╭─ PROVIDED RECORDS

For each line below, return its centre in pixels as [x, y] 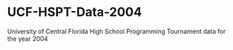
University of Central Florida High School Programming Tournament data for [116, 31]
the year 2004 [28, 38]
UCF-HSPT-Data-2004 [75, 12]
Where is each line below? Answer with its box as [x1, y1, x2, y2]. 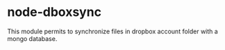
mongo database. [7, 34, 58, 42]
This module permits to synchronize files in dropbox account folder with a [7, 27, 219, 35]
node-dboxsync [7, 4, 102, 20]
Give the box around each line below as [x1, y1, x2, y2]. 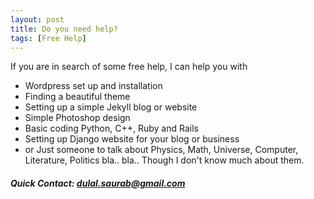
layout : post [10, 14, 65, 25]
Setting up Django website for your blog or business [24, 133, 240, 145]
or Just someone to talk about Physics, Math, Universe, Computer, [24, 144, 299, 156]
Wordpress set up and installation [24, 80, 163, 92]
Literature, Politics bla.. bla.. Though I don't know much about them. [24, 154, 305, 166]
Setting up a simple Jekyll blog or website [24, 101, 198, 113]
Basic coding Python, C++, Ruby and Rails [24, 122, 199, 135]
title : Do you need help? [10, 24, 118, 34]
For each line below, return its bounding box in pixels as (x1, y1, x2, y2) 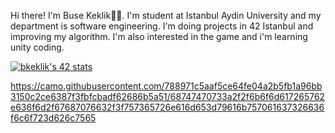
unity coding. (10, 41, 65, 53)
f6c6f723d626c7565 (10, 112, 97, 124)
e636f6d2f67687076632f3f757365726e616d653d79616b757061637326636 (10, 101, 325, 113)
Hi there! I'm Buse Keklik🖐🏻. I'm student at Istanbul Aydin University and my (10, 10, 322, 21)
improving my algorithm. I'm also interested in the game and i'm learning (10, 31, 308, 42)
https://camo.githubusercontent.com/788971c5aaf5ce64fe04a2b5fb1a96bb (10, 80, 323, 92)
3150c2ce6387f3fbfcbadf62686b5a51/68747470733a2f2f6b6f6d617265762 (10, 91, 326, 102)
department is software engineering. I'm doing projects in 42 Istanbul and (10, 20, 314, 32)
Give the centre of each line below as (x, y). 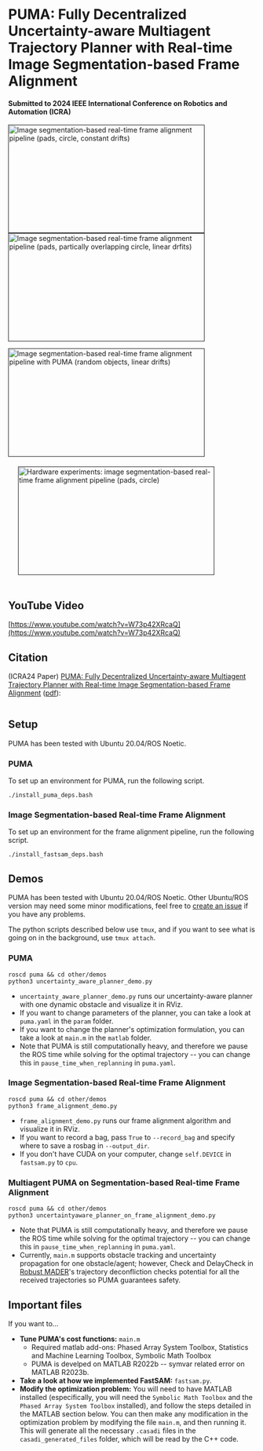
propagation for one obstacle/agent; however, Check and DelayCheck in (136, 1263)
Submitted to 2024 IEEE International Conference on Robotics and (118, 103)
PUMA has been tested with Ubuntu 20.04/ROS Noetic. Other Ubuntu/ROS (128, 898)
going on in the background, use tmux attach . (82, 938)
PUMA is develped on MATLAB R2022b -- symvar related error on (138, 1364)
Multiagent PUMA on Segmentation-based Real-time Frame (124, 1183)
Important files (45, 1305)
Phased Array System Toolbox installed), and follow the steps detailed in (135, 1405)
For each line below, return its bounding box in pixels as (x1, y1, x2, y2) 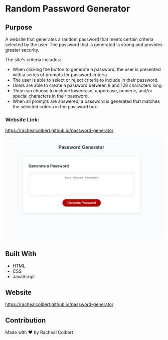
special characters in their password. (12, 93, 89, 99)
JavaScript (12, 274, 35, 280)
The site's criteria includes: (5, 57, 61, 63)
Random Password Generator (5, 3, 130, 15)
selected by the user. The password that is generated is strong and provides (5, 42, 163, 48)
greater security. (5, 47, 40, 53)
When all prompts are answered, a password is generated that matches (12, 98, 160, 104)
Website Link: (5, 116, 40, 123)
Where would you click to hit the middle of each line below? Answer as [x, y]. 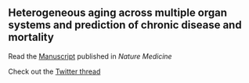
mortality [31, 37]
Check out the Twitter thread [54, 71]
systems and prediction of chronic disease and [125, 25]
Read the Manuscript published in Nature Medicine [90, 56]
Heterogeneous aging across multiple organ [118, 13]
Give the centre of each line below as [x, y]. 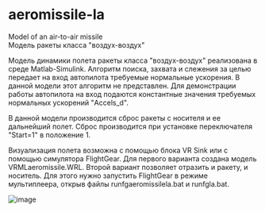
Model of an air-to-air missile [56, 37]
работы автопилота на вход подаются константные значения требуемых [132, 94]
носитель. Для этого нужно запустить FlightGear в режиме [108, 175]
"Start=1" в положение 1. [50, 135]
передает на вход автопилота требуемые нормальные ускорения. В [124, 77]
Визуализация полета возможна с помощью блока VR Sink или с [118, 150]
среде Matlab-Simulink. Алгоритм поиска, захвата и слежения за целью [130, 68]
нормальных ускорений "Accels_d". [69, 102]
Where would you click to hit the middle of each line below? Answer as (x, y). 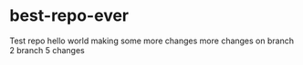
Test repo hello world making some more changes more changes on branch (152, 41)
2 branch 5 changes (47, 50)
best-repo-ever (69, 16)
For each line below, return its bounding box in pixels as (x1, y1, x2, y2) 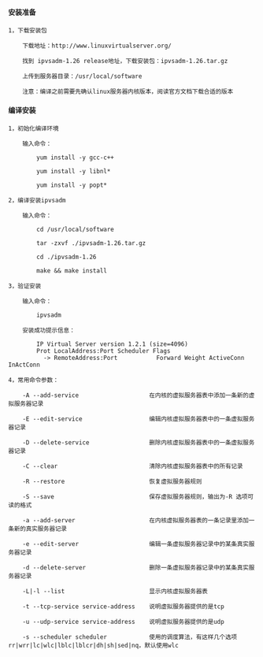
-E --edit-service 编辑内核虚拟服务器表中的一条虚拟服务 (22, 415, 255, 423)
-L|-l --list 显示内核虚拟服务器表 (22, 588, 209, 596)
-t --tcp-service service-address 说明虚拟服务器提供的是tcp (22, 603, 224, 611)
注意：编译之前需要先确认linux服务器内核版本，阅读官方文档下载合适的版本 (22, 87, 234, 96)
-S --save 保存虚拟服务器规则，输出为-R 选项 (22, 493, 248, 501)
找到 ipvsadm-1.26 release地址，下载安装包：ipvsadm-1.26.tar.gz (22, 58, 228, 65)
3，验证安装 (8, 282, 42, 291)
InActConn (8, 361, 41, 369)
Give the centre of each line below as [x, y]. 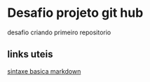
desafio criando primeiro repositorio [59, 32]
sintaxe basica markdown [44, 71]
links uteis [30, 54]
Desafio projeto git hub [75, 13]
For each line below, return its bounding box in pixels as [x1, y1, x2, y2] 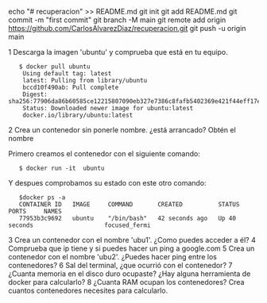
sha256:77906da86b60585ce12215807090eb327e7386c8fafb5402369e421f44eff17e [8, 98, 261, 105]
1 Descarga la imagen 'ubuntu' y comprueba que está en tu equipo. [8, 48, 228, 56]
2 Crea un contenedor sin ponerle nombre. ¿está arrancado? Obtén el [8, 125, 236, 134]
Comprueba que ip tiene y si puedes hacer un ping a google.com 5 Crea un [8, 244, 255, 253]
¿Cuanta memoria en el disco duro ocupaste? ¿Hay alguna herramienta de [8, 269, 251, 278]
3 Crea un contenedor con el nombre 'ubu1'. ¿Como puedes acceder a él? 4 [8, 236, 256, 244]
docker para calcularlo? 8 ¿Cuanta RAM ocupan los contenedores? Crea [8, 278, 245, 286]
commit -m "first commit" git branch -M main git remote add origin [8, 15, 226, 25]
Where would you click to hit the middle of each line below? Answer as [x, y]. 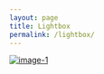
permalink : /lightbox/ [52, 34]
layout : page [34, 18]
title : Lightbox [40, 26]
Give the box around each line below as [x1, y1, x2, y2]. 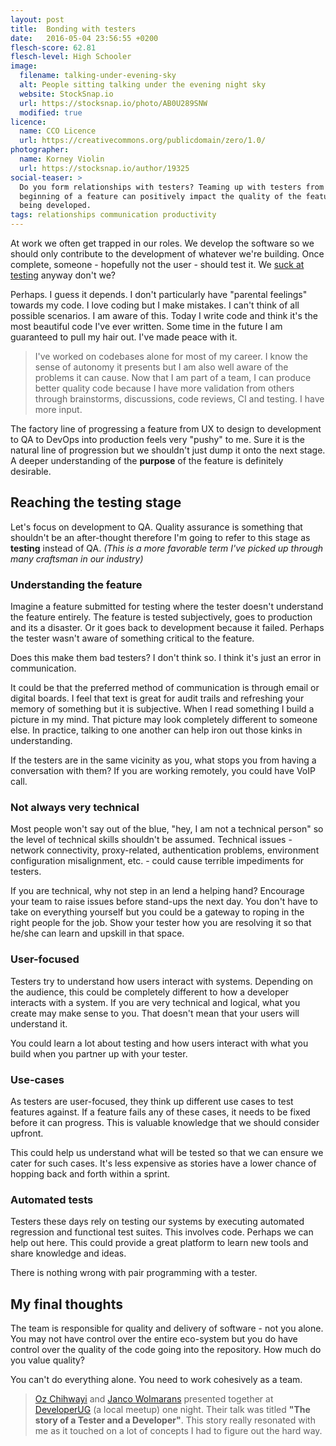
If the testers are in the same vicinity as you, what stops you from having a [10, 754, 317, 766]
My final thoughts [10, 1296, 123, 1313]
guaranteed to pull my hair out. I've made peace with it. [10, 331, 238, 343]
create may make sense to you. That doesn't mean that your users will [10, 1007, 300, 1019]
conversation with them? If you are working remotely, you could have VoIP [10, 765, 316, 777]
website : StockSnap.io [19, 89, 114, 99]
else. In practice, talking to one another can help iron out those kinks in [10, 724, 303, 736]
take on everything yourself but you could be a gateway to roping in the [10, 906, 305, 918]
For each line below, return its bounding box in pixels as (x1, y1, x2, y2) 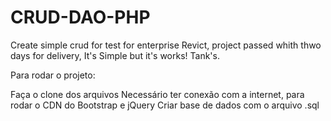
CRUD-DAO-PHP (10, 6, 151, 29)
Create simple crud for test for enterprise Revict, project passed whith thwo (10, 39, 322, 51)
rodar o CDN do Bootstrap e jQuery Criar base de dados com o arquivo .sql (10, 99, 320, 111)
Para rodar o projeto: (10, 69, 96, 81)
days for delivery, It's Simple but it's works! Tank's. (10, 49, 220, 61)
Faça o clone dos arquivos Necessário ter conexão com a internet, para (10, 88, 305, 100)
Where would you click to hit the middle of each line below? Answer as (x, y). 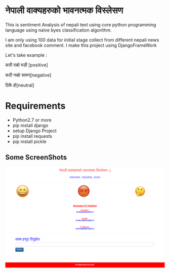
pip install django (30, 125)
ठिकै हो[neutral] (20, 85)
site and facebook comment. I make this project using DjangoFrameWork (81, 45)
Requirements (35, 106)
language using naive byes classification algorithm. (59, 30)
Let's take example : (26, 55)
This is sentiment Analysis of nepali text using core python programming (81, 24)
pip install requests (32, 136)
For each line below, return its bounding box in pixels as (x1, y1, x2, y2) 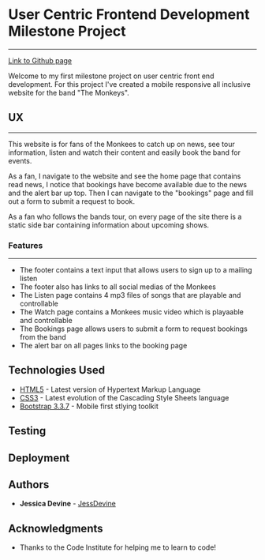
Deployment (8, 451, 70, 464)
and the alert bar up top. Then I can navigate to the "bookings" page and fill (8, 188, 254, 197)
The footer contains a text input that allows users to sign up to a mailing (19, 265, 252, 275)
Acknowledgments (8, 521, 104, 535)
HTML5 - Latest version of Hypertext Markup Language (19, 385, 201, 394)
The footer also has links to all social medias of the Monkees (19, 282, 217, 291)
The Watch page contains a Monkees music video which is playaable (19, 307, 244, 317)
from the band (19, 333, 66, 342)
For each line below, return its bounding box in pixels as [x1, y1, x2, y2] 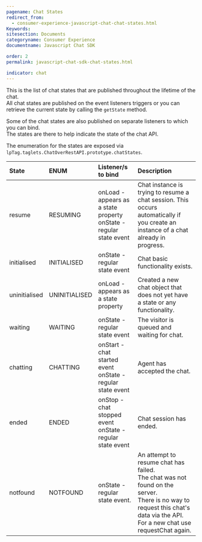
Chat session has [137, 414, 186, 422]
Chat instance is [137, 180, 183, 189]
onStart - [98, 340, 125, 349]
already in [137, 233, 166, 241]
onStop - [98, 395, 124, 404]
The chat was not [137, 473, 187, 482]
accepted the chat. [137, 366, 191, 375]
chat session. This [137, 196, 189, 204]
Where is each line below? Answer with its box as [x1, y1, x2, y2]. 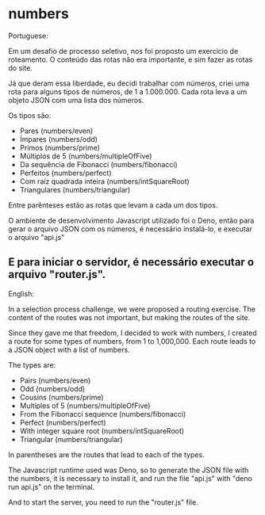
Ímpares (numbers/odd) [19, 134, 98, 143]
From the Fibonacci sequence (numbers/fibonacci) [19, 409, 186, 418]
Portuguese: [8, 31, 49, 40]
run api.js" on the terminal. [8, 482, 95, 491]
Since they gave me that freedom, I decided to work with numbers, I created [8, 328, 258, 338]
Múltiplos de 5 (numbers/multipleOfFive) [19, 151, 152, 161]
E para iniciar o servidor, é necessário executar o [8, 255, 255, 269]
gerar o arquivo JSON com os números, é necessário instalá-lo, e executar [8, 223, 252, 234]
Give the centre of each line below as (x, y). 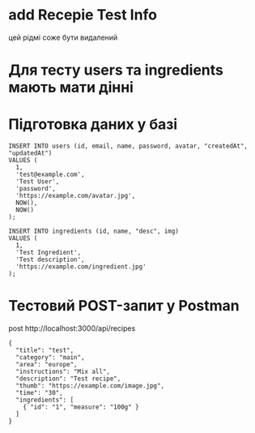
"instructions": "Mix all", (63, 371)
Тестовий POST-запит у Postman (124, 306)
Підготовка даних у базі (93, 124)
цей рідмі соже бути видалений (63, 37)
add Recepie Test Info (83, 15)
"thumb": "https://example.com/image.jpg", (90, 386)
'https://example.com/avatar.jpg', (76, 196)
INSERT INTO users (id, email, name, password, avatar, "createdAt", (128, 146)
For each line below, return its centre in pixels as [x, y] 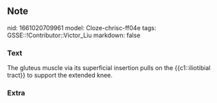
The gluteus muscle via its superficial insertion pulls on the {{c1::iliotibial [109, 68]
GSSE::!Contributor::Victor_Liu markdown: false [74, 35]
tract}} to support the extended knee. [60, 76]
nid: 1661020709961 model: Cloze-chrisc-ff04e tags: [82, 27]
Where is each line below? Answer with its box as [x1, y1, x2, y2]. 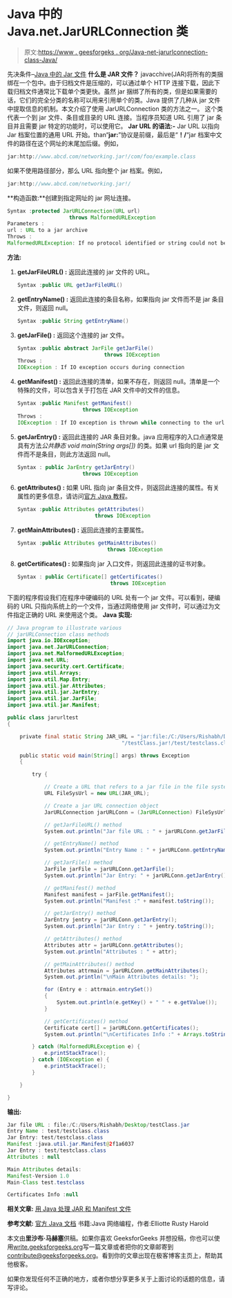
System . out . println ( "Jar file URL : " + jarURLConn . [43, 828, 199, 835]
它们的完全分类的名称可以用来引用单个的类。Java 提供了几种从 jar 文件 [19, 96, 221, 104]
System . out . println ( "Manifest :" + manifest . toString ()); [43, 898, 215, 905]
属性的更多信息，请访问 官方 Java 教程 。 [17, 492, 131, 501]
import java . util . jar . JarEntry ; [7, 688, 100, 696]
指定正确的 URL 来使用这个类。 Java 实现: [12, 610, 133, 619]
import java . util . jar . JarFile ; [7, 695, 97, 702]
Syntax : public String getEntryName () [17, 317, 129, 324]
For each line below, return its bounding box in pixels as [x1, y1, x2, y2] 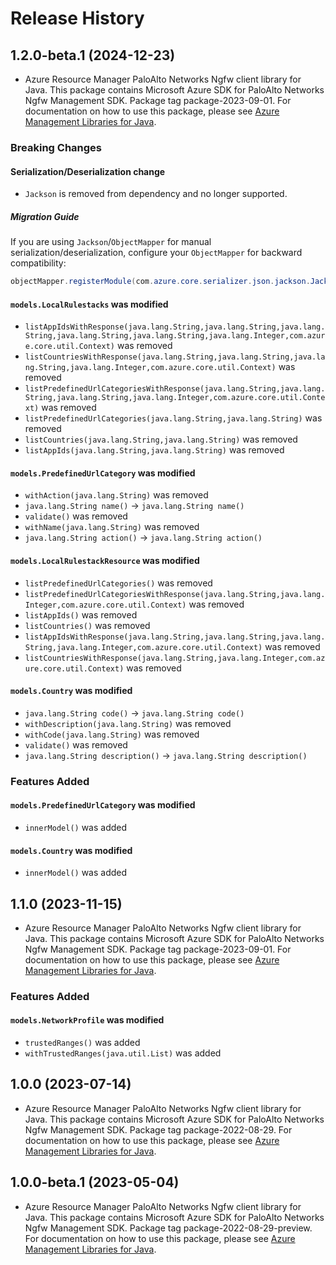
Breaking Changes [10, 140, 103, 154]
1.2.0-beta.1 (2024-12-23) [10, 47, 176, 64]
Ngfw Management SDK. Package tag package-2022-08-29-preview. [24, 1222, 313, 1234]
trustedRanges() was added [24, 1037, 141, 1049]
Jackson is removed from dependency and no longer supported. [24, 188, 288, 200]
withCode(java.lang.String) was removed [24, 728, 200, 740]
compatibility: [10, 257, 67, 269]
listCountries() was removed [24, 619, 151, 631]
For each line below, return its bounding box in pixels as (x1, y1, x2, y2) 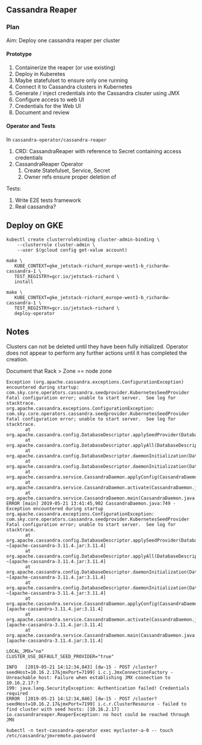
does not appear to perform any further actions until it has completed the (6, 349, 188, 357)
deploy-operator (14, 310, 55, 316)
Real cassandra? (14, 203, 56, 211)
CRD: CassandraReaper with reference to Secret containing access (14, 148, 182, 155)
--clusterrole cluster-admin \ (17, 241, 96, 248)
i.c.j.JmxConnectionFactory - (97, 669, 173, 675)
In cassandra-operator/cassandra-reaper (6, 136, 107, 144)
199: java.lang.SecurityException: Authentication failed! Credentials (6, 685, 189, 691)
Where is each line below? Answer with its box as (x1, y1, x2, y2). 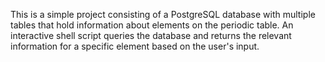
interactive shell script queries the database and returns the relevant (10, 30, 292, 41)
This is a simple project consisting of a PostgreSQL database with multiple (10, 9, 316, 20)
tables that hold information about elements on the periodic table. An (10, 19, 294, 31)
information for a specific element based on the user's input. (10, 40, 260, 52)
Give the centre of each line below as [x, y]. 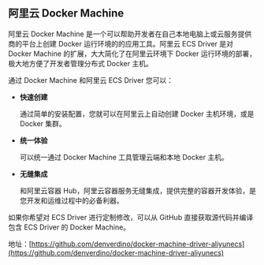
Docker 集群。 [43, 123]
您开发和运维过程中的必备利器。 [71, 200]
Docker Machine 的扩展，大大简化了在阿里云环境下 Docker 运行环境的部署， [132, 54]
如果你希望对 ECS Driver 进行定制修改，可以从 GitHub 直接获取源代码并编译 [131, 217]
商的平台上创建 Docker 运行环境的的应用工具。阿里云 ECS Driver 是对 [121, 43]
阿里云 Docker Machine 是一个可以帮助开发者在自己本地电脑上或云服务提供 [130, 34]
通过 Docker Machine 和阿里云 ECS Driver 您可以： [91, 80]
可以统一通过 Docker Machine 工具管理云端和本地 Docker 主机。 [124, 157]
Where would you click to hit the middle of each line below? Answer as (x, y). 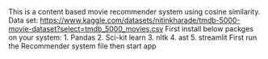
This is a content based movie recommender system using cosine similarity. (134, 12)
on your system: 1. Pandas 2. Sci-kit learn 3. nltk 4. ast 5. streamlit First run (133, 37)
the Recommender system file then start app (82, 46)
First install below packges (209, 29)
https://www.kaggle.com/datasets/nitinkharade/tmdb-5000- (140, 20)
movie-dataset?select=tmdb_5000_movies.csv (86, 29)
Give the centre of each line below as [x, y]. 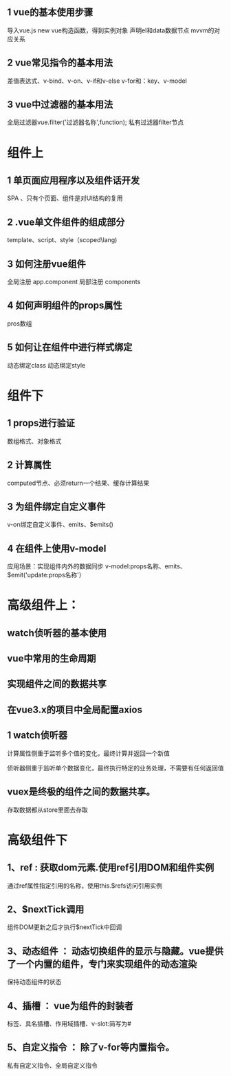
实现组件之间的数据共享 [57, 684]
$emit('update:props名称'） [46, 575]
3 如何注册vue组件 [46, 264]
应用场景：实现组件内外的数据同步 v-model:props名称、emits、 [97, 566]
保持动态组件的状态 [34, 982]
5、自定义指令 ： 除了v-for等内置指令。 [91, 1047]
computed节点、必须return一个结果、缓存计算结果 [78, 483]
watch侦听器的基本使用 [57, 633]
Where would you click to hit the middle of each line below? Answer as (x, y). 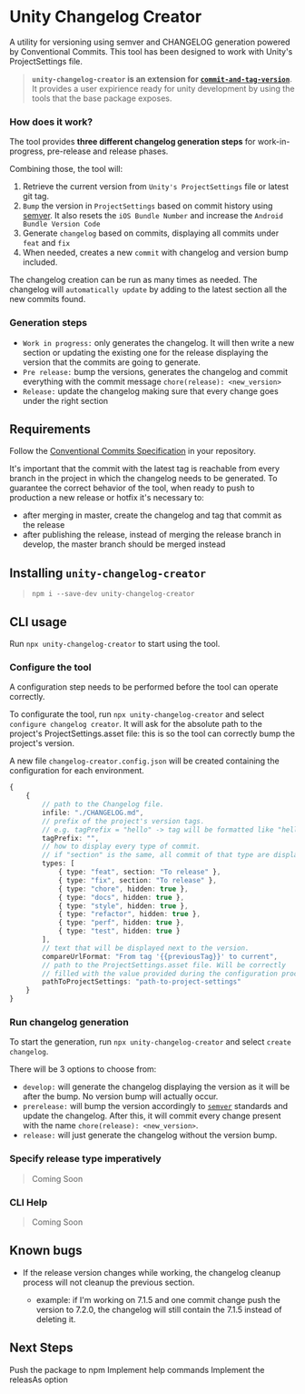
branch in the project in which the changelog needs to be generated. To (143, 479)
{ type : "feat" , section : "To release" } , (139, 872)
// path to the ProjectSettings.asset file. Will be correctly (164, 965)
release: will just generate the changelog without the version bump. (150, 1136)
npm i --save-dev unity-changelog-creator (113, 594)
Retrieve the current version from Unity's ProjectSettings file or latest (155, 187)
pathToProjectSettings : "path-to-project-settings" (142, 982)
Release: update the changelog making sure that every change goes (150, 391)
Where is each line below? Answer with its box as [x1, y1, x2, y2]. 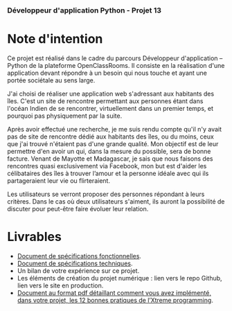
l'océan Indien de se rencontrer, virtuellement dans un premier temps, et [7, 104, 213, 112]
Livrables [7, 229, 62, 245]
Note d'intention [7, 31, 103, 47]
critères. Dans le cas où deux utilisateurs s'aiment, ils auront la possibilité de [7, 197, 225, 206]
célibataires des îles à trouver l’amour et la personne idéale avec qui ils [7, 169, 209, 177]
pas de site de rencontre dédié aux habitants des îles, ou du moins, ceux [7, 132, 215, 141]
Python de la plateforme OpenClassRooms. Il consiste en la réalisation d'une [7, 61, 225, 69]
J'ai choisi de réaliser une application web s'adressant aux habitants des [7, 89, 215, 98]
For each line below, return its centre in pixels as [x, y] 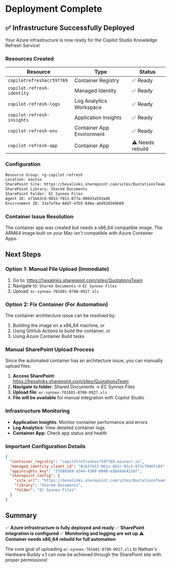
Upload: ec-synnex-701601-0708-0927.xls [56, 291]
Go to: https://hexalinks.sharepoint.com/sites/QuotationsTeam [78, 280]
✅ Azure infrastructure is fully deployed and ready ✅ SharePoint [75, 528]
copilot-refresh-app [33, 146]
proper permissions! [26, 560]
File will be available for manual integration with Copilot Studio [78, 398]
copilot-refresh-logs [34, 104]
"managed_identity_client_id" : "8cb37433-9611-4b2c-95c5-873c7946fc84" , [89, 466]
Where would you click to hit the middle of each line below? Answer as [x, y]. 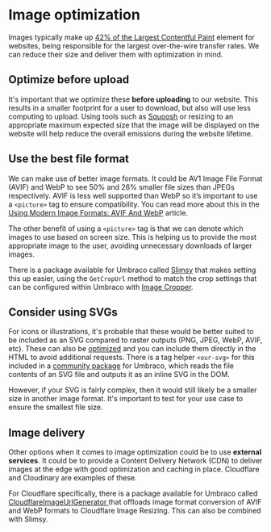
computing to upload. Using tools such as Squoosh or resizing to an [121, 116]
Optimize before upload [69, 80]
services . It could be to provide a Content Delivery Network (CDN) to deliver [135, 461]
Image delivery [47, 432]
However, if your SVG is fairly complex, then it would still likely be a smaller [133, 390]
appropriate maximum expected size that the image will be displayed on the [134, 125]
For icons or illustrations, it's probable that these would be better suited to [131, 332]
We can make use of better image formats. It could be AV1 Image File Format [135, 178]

╰─

:: TASK BRIEF ::
Write out word for word the lines above that run from the one with "Faça o clone" to the one with "pip install requests (32, 136)". Include both end lines; exclude the images.

:: TASK RESULT ::
Faça o clone dos arquivos Necessário ter conexão com a internet, para (10, 88, 305, 100)
Where would you click to hit the middle of each line below? Answer as (x, y). 
pip install django (30, 125)
ठिकै हो[neutral] (20, 85)
site and facebook comment. I make this project using DjangoFrameWork (81, 45)
Requirements (35, 106)
language using naive byes classification algorithm. (59, 30)
Let's take example : (26, 55)
This is sentiment Analysis of nepali text using core python programming (81, 24)
pip install requests (32, 136)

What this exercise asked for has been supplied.